Point 1 : UI is used sometimes instead of IU (line 28, 86, 107, 114, Table 3)

Response1 :

Line 28 : Thank you. We apologize .The IU unit is replaced by IU.

Line 86 and 107 :

For more details, we would like also mention that the unit of measurement indicated on the leaflet of the pertussis vaccine tested is the OU (Unit of Opacity). Futhermore, the unit of the standard vaccine is mentioned in IU. In the same way, the dilutions of each vaccine are carried out according to the manual quality control protocol recommended by the WHO for the pertussis vaccine. This part is detailed in the manuscript.

 

Line 114 : For clarification, 10 OU is the concentration used to adjust the opacity of the B. pertussus bacterial suspension used in the test (10 OU corresponds to 10x10⁹ organisms/ml, using the 5^th international opacity standard recommended by the WHO)

 

Table 3 : Thank you so much. Indeed this was a typing error. The unit IU is replaced by IU.

Point 2 : DL50 line 134

Response 2 : Line 134 : It is corrected. DL50 is replaced by LD50 (lethal dose median).

Point 3 : ‘diluant” in Table 1 for Trial 5

Response 3 : I apologize for the mistake. Table 1 for Trial 5. The word diluant was replaced by diluent.

Point 4 : C.N. in legend of Table 2

Response 4 : Thank you so much .Table 2, in legend , the C.N Abreviation is replaced by N.C.

Point 5 : “common slopes” are not visible for all graphs in Figure 1

Response 5 : It is corrected. Figure 2 « Common slopes » . The formatting is carried out for all the graphs.

Point 6 : fuducial in line 177, 303

Response 6 : Thank you so much.  The word « fuducial » is replaced by « fiducial » and , the FI abbreviation is corrected and replaced by FL

Point 7 : paragraph 179-183 is duplicated from “Ethical considerations” section 2.7

Response 7 : Line 179-183. Thank you so much .We acknowledge reviewer’ 2 s comment.  the paragraph is deleted because it is  duplicated from “Ethical considerations” section 2.7.

Reviewer 3 Report

The paper presents the assessment of anti-pertussis potency of whole cell pertussis vaccines using a test based on mice protection. In countries using whole-cell pertussis vaccines, the procedure could be used to assess the potency of these vaccines. 

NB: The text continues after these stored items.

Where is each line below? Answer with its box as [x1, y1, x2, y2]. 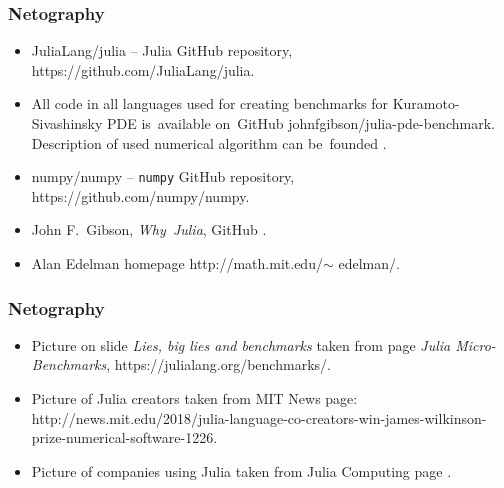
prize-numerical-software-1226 [31, 427, 214, 448]
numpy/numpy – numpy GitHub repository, [31, 166, 295, 187]
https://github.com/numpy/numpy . [31, 185, 250, 206]
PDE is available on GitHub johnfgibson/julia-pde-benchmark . [107, 113, 495, 133]
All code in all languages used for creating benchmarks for [31, 93, 389, 114]
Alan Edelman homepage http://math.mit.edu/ [31, 253, 323, 274]
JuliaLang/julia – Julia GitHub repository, [31, 40, 293, 61]
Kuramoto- [392, 93, 460, 114]
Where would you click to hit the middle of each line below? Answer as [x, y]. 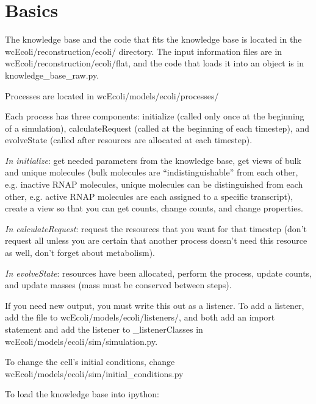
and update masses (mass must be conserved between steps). [118, 285]
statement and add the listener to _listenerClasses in [104, 329]
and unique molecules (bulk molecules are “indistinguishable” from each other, [152, 172]
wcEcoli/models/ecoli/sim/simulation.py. [81, 341]
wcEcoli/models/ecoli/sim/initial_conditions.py [94, 373]
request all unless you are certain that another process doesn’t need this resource [156, 240]
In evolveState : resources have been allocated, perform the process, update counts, [158, 273]
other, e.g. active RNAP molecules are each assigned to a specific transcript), [149, 196]
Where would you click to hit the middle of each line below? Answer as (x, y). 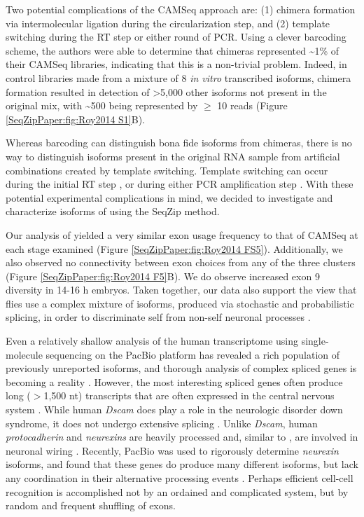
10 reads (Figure (252, 105)
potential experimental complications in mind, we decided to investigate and (169, 197)
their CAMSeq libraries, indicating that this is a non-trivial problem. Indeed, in (176, 64)
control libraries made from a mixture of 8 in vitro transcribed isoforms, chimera (178, 77)
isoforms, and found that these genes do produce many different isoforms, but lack (182, 464)
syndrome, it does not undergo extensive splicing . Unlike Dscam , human (162, 423)
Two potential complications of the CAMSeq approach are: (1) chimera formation (181, 9)
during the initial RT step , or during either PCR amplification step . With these (180, 184)
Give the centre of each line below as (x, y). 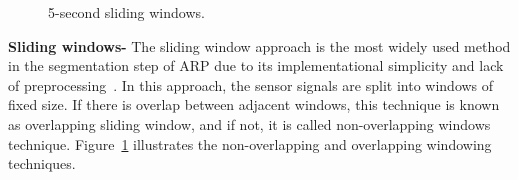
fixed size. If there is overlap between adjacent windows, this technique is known (254, 104)
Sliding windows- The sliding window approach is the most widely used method (259, 45)
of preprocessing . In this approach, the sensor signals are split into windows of (251, 84)
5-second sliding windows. (126, 12)
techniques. (42, 163)
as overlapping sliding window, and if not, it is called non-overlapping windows (249, 123)
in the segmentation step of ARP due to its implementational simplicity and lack (256, 65)
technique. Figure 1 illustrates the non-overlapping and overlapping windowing (250, 143)
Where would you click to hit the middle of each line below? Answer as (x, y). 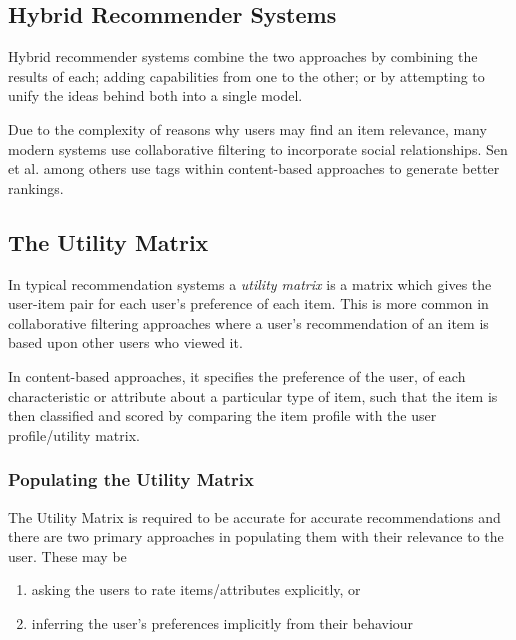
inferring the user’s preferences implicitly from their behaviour (222, 622)
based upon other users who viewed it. (125, 342)
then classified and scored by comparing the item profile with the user (222, 415)
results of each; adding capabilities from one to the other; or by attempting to (246, 75)
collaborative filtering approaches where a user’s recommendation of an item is (248, 322)
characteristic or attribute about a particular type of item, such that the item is (253, 395)
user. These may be (67, 555)
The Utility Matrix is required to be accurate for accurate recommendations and (254, 516)
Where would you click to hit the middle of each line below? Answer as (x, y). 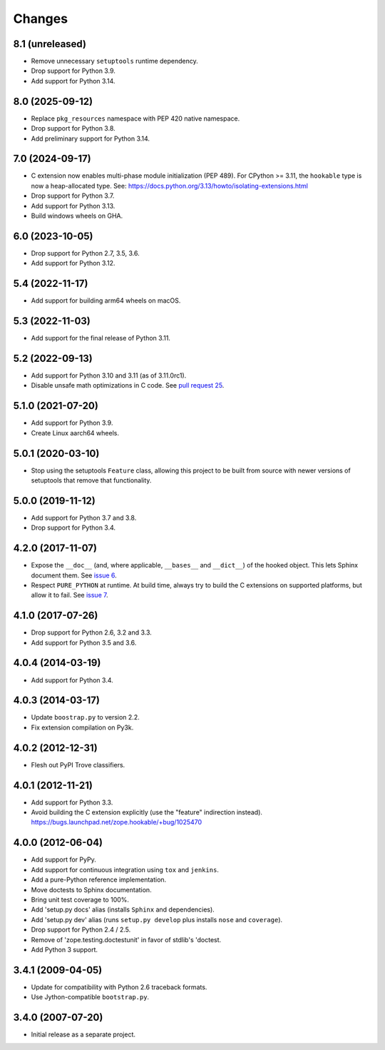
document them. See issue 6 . (74, 575)
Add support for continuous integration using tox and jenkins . (125, 869)
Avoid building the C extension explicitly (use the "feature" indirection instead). (147, 812)
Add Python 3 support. (65, 949)
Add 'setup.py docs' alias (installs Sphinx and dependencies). (123, 909)
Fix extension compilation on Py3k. (82, 727)
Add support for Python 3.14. (73, 81)
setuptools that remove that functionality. (91, 480)
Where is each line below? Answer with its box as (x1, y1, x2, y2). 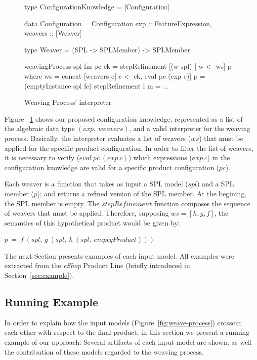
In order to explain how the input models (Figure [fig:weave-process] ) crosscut (4, 317, 242, 327)
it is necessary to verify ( (4, 152, 80, 163)
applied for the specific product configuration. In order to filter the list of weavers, (4, 142, 254, 153)
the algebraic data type (4, 123, 75, 134)
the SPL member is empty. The (4, 198, 100, 208)
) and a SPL (197, 179, 234, 189)
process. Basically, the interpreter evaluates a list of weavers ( (4, 133, 191, 143)
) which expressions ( (128, 152, 192, 163)
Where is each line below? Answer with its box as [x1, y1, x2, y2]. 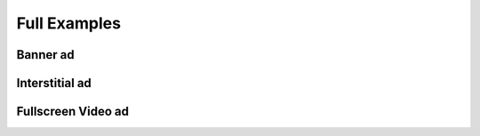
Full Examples [16, 13, 122, 33]
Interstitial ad [16, 76, 92, 91]
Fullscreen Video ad [16, 104, 129, 119]
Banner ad [16, 47, 75, 62]
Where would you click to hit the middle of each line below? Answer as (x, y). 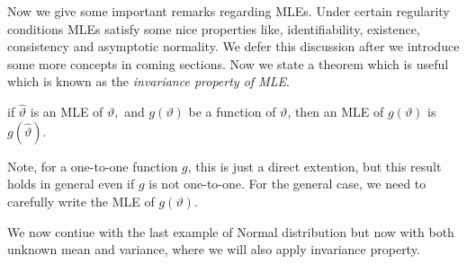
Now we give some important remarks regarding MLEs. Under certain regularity (229, 11)
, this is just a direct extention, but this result (314, 166)
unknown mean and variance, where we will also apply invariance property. (214, 249)
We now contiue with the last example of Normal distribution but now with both (231, 231)
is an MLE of (67, 112)
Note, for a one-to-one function (93, 166)
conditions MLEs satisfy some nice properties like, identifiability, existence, (214, 28)
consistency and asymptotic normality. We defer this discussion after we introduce (233, 46)
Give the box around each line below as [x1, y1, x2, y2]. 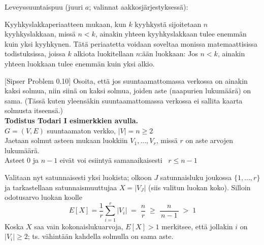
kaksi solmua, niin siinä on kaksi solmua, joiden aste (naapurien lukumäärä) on [5, 85, 251, 96]
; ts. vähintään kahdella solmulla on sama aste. [27, 231, 174, 241]
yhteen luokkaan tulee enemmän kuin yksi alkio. [5, 58, 155, 68]
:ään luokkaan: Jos [140, 48, 198, 59]
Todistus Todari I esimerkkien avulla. [5, 115, 138, 125]
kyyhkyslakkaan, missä [5, 28, 76, 39]
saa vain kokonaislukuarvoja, [34, 221, 123, 231]
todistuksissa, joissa [5, 48, 65, 59]
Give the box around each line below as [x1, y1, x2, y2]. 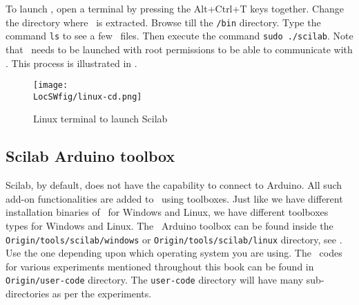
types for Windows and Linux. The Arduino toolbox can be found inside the [6, 218, 333, 232]
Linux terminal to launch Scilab [33, 111, 168, 126]
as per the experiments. [52, 286, 152, 301]
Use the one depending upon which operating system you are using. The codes [6, 246, 342, 260]
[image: [33, 80, 68, 91]
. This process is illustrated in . [6, 55, 137, 70]
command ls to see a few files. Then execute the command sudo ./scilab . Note [6, 28, 353, 43]
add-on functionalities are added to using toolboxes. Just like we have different [6, 191, 343, 205]
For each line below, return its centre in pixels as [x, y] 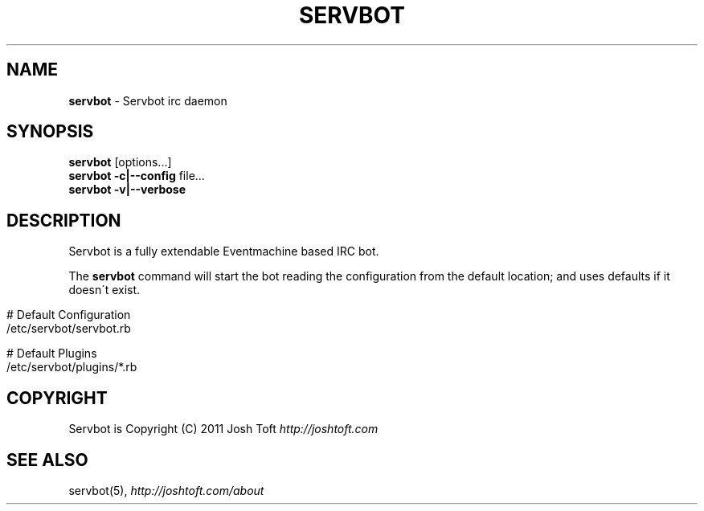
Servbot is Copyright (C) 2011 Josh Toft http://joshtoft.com [223, 429]
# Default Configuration [69, 315]
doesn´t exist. [104, 290]
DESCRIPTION [64, 220]
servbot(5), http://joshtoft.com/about [166, 490]
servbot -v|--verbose [127, 190]
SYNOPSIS [50, 132]
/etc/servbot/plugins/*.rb [72, 367]
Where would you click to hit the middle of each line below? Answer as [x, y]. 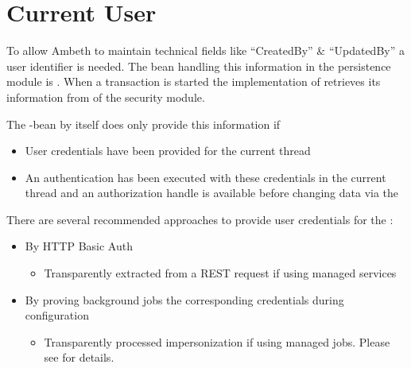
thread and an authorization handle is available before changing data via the [212, 193]
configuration [57, 315]
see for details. [79, 357]
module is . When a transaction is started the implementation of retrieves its [194, 81]
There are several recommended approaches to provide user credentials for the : [200, 219]
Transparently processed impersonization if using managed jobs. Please [217, 341]
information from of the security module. [106, 97]
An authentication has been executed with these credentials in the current [205, 177]

I suggest to the authors the following points to increase the quality of the paper:

1. A Figure presenting the phases of the MPT-based procedure could  support the explanations the text..
2. Section 2.4. The procedure based on the MPT could be explained in more detail. Lines 103-110 are confusing. The procedure should be explained in terms of: phases of the procedure, requirements for validity of results, indicators used to assess immunogenicity activity.
3. Lines 146-148. What data was used to evaluate the median immunizating dose ED50 and the relative potency of vaccines?
4. Section 2.6. It seems that this section is related to the MPT procedure. It is not clear the connection between the first sentence indicating that at least 87.5% of mice immunized must survive and the following explanation. Is it necessary that at least 87.5%% of mice survive in addition with the criteria for validating a trial explained in lines 163-178?
5. Line 239. “highest dilution”?. The percentage of immunized is lower than 87.5% for the 1.1 dilution.
6. Lines 246-248. This sentence is confusing. Results presented in table 3 are not explained I n sufficient detail.
7. Table 3. Why the potency obtained for the vaccine assessed in trial 1 is considered correct if the percentage of immunized mice was lower that 87.5% in 3 out of 6 assessments, as it is shown in Table 2?
8. Lines 291-304. Based on criteria indicated on lines 175-177, only 2 vaccines passed the test, but it is not clear why results obtained in trial 1 could be used to obtain the combined potency.  

Author Response

Please see the attachment

Author Response File: Author Response.docx

Round 2

Reviewer 1 Report

The manuscript has been much improvement.

Reviewer 3 Report

The revised version has improved the quality of the original paper.